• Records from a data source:
####################

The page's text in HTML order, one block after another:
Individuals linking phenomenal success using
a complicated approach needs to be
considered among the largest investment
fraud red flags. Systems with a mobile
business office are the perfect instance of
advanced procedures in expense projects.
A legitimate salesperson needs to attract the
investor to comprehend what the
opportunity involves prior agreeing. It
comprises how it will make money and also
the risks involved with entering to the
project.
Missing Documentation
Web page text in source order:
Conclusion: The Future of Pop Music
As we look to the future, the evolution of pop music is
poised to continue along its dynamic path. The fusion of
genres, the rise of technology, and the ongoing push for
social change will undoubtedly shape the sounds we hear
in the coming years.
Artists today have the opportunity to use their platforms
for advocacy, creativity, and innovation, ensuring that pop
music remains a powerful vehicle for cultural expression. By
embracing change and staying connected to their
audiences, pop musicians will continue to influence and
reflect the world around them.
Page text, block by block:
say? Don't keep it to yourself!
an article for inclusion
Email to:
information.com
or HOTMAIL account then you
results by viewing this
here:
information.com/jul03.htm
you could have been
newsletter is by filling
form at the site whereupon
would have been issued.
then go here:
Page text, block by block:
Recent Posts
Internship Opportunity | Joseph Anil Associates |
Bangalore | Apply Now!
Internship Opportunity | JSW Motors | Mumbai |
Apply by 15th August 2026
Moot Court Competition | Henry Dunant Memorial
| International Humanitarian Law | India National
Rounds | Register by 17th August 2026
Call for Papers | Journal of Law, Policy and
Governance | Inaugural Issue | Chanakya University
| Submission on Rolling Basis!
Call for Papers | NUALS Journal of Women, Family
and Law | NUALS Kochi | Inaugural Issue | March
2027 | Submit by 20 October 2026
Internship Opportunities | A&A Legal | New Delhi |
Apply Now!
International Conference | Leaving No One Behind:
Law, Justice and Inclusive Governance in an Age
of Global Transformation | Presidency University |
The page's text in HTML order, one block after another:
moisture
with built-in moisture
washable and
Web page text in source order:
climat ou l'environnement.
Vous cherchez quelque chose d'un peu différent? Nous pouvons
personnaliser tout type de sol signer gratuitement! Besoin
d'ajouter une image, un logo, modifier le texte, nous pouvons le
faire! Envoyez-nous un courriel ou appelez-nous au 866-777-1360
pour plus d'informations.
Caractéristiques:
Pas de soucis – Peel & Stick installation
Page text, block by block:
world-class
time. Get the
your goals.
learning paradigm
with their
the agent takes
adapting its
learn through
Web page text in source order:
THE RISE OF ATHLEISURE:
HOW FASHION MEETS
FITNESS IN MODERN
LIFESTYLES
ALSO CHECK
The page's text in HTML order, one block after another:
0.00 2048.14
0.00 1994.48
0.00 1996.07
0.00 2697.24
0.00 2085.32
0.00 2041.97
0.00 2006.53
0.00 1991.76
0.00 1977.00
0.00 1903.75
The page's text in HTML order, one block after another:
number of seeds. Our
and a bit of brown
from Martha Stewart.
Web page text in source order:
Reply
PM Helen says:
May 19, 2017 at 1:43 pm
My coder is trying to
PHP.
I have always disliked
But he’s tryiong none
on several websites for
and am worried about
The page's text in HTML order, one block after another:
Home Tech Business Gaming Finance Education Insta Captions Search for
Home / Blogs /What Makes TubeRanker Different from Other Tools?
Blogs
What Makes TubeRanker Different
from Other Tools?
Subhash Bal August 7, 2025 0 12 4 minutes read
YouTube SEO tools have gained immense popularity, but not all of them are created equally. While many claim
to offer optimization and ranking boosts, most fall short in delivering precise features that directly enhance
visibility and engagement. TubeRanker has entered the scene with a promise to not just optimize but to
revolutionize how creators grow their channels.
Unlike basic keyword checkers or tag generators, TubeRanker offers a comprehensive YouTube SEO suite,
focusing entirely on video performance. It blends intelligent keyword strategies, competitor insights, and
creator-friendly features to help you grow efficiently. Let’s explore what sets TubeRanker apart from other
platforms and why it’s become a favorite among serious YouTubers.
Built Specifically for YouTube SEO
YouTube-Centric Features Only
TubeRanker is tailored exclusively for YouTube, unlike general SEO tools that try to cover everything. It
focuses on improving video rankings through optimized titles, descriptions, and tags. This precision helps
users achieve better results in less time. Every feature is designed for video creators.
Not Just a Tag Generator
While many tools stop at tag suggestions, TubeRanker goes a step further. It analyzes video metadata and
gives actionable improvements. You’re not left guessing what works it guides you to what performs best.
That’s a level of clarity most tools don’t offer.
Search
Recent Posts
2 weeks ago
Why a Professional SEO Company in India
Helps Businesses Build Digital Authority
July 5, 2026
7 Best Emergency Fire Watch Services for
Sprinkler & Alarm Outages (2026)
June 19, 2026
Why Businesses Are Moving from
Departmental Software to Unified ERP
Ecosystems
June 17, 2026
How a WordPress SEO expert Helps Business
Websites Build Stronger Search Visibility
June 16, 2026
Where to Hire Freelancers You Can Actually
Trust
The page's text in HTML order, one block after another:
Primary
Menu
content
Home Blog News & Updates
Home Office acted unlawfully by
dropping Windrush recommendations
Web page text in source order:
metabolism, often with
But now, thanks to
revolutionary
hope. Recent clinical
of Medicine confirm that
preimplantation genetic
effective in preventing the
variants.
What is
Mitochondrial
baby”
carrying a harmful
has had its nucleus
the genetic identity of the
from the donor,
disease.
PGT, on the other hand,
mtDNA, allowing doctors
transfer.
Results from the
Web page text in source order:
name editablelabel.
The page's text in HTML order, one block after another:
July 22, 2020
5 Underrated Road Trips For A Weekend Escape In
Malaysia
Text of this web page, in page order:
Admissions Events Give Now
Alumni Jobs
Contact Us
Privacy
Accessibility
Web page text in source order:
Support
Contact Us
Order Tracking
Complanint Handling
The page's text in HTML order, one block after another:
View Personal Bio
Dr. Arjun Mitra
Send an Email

####################

• Work request: All the entries should be output exactly as given.

• Reply to the exercise:
The page's text in HTML order, one block after another:
Individuals linking phenomenal success using
a complicated approach needs to be
considered among the largest investment
fraud red flags. Systems with a mobile
business office are the perfect instance of
advanced procedures in expense projects.
A legitimate salesperson needs to attract the
investor to comprehend what the
opportunity involves prior agreeing. It
comprises how it will make money and also
the risks involved with entering to the
project.
Missing Documentation
Web page text in source order:
Conclusion: The Future of Pop Music
As we look to the future, the evolution of pop music is
poised to continue along its dynamic path. The fusion of
genres, the rise of technology, and the ongoing push for
social change will undoubtedly shape the sounds we hear
in the coming years.
Artists today have the opportunity to use their platforms
for advocacy, creativity, and innovation, ensuring that pop
music remains a powerful vehicle for cultural expression. By
embracing change and staying connected to their
audiences, pop musicians will continue to influence and
reflect the world around them.
Page text, block by block:
say? Don't keep it to yourself!
an article for inclusion
Email to:
information.com
or HOTMAIL account then you
results by viewing this
here:
information.com/jul03.htm
you could have been
newsletter is by filling
form at the site whereupon
would have been issued.
then go here:
Page text, block by block:
Recent Posts
Internship Opportunity | Joseph Anil Associates |
Bangalore | Apply Now!
Internship Opportunity | JSW Motors | Mumbai |
Apply by 15th August 2026
Moot Court Competition | Henry Dunant Memorial
| International Humanitarian Law | India National
Rounds | Register by 17th August 2026
Call for Papers | Journal of Law, Policy and
Governance | Inaugural Issue | Chanakya University
| Submission on Rolling Basis!
Call for Papers | NUALS Journal of Women, Family
and Law | NUALS Kochi | Inaugural Issue | March
2027 | Submit by 20 October 2026
Internship Opportunities | A&A Legal | New Delhi |
Apply Now!
International Conference | Leaving No One Behind:
Law, Justice and Inclusive Governance in an Age
of Global Transformation | Presidency University |
The page's text in HTML order, one block after another:
moisture
with built-in moisture
washable and
Web page text in source order:
climat ou l'environnement.
Vous cherchez quelque chose d'un peu différent? Nous pouvons
personnaliser tout type de sol signer gratuitement! Besoin
d'ajouter une image, un logo, modifier le texte, nous pouvons le
faire! Envoyez-nous un courriel ou appelez-nous au 866-777-1360
pour plus d'informations.
Caractéristiques:
Pas de soucis – Peel & Stick installation
Page text, block by block:
world-class
time. Get the
your goals.
learning paradigm
with their
the agent takes
adapting its
learn through
Web page text in source order:
THE RISE OF ATHLEISURE:
HOW FASHION MEETS
FITNESS IN MODERN
LIFESTYLES
ALSO CHECK
The page's text in HTML order, one block after another:
0.00 2048.14
0.00 1994.48
0.00 1996.07
0.00 2697.24
0.00 2085.32
0.00 2041.97
0.00 2006.53
0.00 1991.76
0.00 1977.00
0.00 1903.75
The page's text in HTML order, one block after another:
number of seeds. Our
and a bit of brown
from Martha Stewart.
Web page text in source order:
Reply
PM Helen says:
May 19, 2017 at 1:43 pm
My coder is trying to
PHP.
I have always disliked
But he’s tryiong none
on several websites for
and am worried about
The page's text in HTML order, one block after another:
Home Tech Business Gaming Finance Education Insta Captions Search for
Home / Blogs /What Makes TubeRanker Different from Other Tools?
Blogs
What Makes TubeRanker Different
from Other Tools?
Subhash Bal August 7, 2025 0 12 4 minutes read
YouTube SEO tools have gained immense popularity, but not all of them are created equally. While many claim
to offer optimization and ranking boosts, most fall short in delivering precise features that directly enhance
visibility and engagement. TubeRanker has entered the scene with a promise to not just optimize but to
revolutionize how creators grow their channels.
Unlike basic keyword checkers or tag generators, TubeRanker offers a comprehensive YouTube SEO suite,
focusing entirely on video performance. It blends intelligent keyword strategies, competitor insights, and
creator-friendly features to help you grow efficiently. Let’s explore what sets TubeRanker apart from other
platforms and why it’s become a favorite among serious YouTubers.
Built Specifically for YouTube SEO
YouTube-Centric Features Only
TubeRanker is tailored exclusively for YouTube, unlike general SEO tools that try to cover everything. It
focuses on improving video rankings through optimized titles, descriptions, and tags. This precision helps
users achieve better results in less time. Every feature is designed for video creators.
Not Just a Tag Generator
While many tools stop at tag suggestions, TubeRanker goes a step further. It analyzes video metadata and
gives actionable improvements. You’re not left guessing what works it guides you to what performs best.
That’s a level of clarity most tools don’t offer.
Search
Recent Posts
2 weeks ago
Why a Professional SEO Company in India
Helps Businesses Build Digital Authority
July 5, 2026
7 Best Emergency Fire Watch Services for
Sprinkler & Alarm Outages (2026)
June 19, 2026
Why Businesses Are Moving from
Departmental Software to Unified ERP
Ecosystems
June 17, 2026
How a WordPress SEO expert Helps Business
Websites Build Stronger Search Visibility
June 16, 2026
Where to Hire Freelancers You Can Actually
Trust
The page's text in HTML order, one block after another:
Primary
Menu
content
Home Blog News & Updates
Home Office acted unlawfully by
dropping Windrush recommendations
Web page text in source order:
metabolism, often with
But now, thanks to
revolutionary
hope. Recent clinical
of Medicine confirm that
preimplantation genetic
effective in preventing the
variants.
What is
Mitochondrial
baby”
carrying a harmful
has had its nucleus
the genetic identity of the
from the donor,
disease.
PGT, on the other hand,
mtDNA, allowing doctors
transfer.
Results from the
Web page text in source order:
name editablelabel.
The page's text in HTML order, one block after another:
July 22, 2020
5 Underrated Road Trips For A Weekend Escape In
Malaysia
Text of this web page, in page order:
Admissions Events Give Now
Alumni Jobs
Contact Us
Privacy
Accessibility
Web page text in source order:
Support
Contact Us
Order Tracking
Complanint Handling
The page's text in HTML order, one block after another:
View Personal Bio
Dr. Arjun Mitra
Send an Email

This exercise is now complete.